ODE A L'AMOUR
Lorsque les anciens Grecs parlaient de "la
poétesse", ils voulaient dire Sapho, exactement de la
même manière qu'ils voulaient dire Homère
quand ils parlaient "du poète". Elle fut une
présence réellement dominante dans la poésie
antique, non pas tant pour le caractère autobiographique de
ses poèmes que parce que les chants qu'elle écrivait
révèlent sa sensibilité pour le beau, une
recherche du meilleur, et une définition de "ce qu'il y a
de plus beau". Cet éternel désir humain est
transformé par Sapho en questions claires et directes, par
lesquelles est mesuré et défini l'objet du bonheur
humain.
Dans le poème qui suit, le concept de "ce qu'il y a de
plus beau" est incarné dans le personnage
d'Hélène, qui est vengée par la
poétesse en ce qu'elle suivait les volontés
d'Aphrodite. Le poème évolue ainsi d'un éloge
de la beauté vers une profession de foi en l'amour, dans sa
dimension la plus large et la plus libre, puisque tout ce que peut
aimer un être est défini comme "ce qu'il y a de plus
beau".
Les uns aiment la cavalerie, d'autres l'infanterie, d'autres la marine.

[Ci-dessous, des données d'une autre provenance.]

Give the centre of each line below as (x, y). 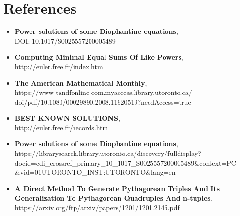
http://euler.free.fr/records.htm (61, 127)
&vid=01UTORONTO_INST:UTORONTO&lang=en (95, 172)
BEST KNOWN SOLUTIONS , (67, 118)
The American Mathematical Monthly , (81, 83)
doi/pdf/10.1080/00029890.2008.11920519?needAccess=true (103, 101)
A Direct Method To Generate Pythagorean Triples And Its (117, 188)
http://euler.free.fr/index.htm (59, 66)
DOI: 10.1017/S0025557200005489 (65, 40)
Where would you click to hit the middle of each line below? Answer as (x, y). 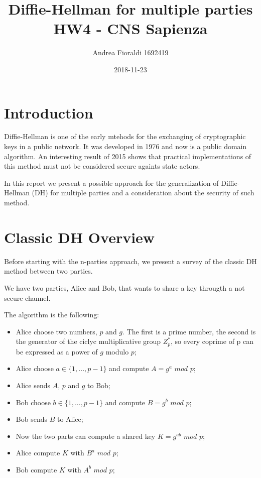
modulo (117, 351)
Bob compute (36, 469)
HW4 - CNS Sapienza (130, 28)
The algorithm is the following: (52, 315)
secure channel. (27, 297)
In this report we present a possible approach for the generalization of (111, 183)
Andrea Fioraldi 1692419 (130, 52)
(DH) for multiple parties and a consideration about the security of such (143, 193)
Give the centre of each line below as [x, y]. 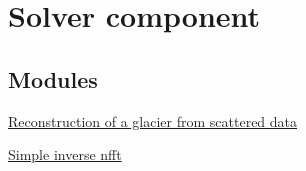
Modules [53, 78]
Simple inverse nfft [65, 154]
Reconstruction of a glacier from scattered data [153, 120]
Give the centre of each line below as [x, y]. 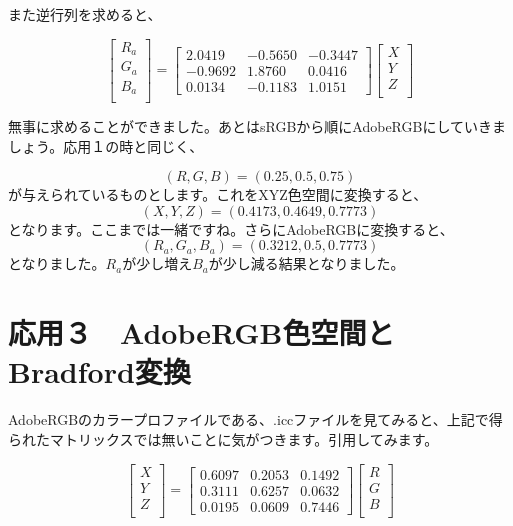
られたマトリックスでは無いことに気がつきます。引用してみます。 [223, 438]
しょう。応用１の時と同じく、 [106, 145]
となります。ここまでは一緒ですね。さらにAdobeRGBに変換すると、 [231, 228]
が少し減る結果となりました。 [306, 263]
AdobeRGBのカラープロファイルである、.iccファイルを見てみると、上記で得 [255, 419]
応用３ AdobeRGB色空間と [201, 332]
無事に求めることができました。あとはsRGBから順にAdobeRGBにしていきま [257, 126]
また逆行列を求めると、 [85, 14]
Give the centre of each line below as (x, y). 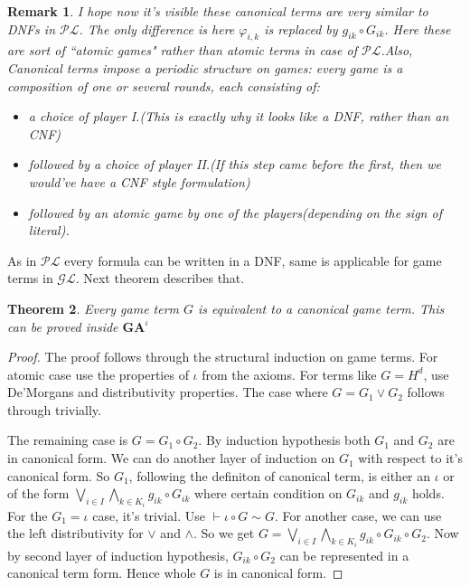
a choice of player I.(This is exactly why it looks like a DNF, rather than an (239, 116)
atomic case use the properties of (98, 374)
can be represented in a (344, 555)
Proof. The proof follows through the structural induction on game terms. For (223, 357)
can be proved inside (63, 326)
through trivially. (54, 409)
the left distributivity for (75, 533)
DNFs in (32, 28)
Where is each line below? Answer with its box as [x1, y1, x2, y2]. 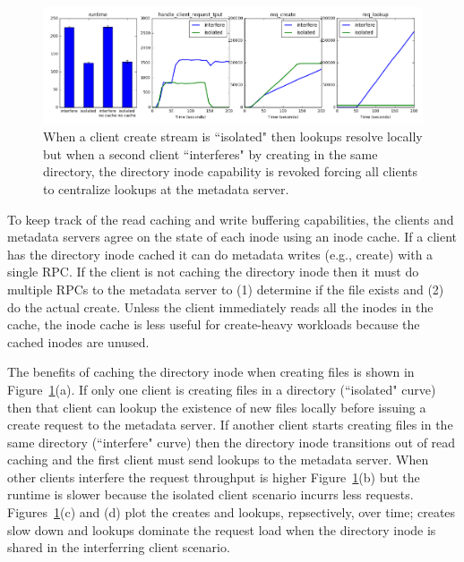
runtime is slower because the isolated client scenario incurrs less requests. [7, 485, 414, 504]
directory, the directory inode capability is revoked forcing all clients [43, 162, 418, 181]
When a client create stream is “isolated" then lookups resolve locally [43, 127, 423, 146]
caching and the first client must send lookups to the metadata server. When [7, 450, 429, 469]
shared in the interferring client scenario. [7, 538, 230, 557]
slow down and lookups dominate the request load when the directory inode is [7, 520, 436, 539]
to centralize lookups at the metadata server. [43, 179, 289, 198]
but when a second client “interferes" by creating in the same [43, 144, 378, 163]
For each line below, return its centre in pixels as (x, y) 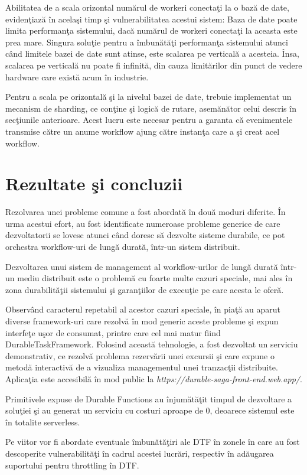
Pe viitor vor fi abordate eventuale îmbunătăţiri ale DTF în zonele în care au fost (153, 442)
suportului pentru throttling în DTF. (72, 465)
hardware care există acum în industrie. (77, 77)
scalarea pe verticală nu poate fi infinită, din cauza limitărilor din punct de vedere (154, 65)
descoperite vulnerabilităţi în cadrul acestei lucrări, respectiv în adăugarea (140, 453)
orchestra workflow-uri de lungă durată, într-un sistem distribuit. (123, 247)
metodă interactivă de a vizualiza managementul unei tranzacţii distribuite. (142, 367)
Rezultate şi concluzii (94, 183)
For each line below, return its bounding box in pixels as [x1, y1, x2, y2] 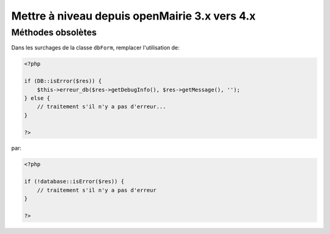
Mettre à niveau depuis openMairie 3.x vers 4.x [11, 9, 256, 23]
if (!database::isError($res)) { [24, 178, 125, 185]
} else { [24, 95, 51, 101]
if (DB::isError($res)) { [24, 78, 102, 85]
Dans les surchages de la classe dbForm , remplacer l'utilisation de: [11, 44, 180, 51]
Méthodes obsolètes [11, 27, 97, 38]
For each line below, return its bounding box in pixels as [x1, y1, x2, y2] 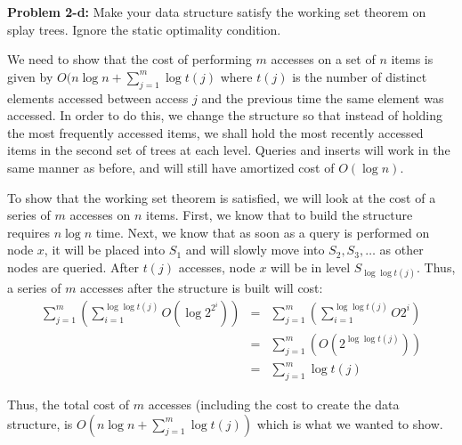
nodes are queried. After [7, 257, 139, 276]
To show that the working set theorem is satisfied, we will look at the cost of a [7, 188, 436, 206]
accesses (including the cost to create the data [148, 395, 400, 414]
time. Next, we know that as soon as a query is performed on [95, 222, 430, 241]
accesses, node [178, 257, 255, 276]
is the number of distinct [292, 67, 427, 85]
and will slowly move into [185, 240, 325, 259]
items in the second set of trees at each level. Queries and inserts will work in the [7, 141, 450, 159]
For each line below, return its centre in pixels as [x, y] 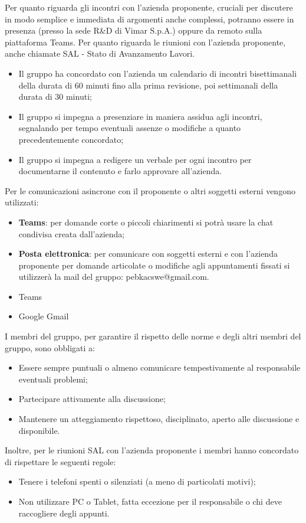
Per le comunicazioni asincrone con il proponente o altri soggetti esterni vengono [150, 190]
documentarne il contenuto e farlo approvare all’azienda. [120, 171]
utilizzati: [22, 202]
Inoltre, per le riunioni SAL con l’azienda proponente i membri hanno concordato [152, 450]
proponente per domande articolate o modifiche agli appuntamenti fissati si [154, 265]
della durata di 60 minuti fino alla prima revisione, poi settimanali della [148, 85]
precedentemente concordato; [71, 139]
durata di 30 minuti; [55, 97]
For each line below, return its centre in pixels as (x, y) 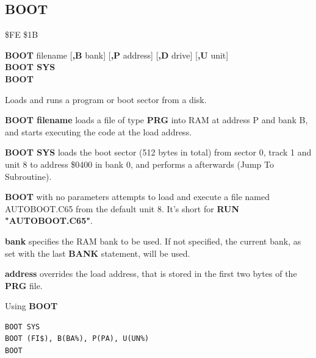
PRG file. (24, 285)
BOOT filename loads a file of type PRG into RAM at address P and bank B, (156, 120)
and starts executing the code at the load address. (99, 131)
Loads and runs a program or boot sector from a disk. (106, 99)
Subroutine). (28, 176)
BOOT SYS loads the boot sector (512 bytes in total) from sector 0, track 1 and (158, 152)
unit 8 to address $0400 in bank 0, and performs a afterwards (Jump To (139, 164)
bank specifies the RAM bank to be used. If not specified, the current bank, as (153, 241)
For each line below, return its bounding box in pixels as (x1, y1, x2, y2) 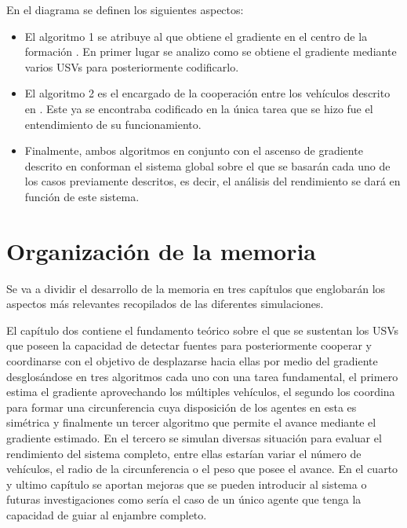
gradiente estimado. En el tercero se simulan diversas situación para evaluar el (6, 430, 382, 445)
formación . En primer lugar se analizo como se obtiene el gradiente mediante (24, 43, 397, 60)
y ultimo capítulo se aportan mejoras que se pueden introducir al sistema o (6, 475, 367, 492)
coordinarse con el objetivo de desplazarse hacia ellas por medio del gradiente (6, 353, 378, 369)
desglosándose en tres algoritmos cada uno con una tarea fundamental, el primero (6, 368, 398, 384)
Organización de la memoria (6, 234, 316, 266)
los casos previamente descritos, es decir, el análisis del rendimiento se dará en (24, 173, 401, 189)
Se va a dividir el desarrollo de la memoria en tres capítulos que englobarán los (6, 280, 386, 296)
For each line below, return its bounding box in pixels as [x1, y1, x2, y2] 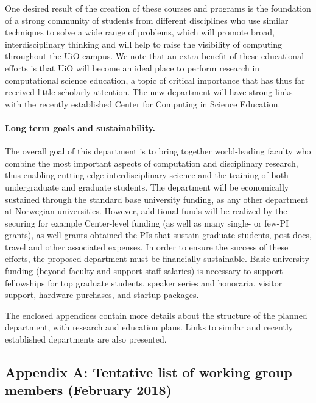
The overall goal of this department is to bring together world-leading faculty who [5, 145, 311, 158]
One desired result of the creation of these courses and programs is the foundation [5, 2, 311, 14]
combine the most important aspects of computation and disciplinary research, [5, 156, 298, 169]
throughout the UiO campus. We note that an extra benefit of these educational [5, 49, 304, 62]
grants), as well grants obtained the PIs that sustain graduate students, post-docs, [5, 228, 312, 241]
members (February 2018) [5, 380, 172, 399]
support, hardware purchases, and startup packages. [5, 288, 199, 301]
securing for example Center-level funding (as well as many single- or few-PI [5, 216, 289, 229]
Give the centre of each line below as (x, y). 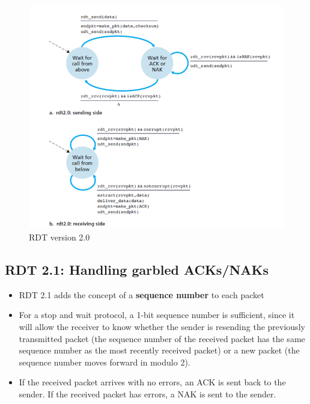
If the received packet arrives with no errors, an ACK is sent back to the (152, 382)
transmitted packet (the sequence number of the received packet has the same (162, 338)
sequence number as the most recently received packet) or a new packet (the (159, 350)
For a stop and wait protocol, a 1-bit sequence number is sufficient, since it (157, 315)
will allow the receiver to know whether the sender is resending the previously (162, 326)
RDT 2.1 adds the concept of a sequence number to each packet (141, 294)
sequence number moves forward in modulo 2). (105, 362)
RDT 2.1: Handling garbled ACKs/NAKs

Pour moi, je crois qu'ici, sur cette terre noire,
Ce qui est le plus beau, c'est pour chacun ce qu'il aime.
Et il est simple, très simple de me comprendre :
Hélène, qui, pour la beauté ne se comparait à aucune mortelle,
A quitté son homme irréprochable,
Et lui détruisit Troie, ville sacrée, tout entière, pour la reprendre.
Elle oublia ses enfants, ses chers rejetons, parce que dans ses filets
Cypris l'avait enlevée.
Facile, facile est le cœur de l'homme
Il veut avoir dans l'instant ce que veut sa tête
Je me suis rappelé mon palais qui me manque.
J'aurais plus de joie à entendre sonner son pas
A voir la gloire splendide de son visage
Que les armes des Lydiens, les chars et les batailles.
Je sais, la perfection n'est pas de ce monde
Mais ce que nous poursuivons n'est que peu de chose.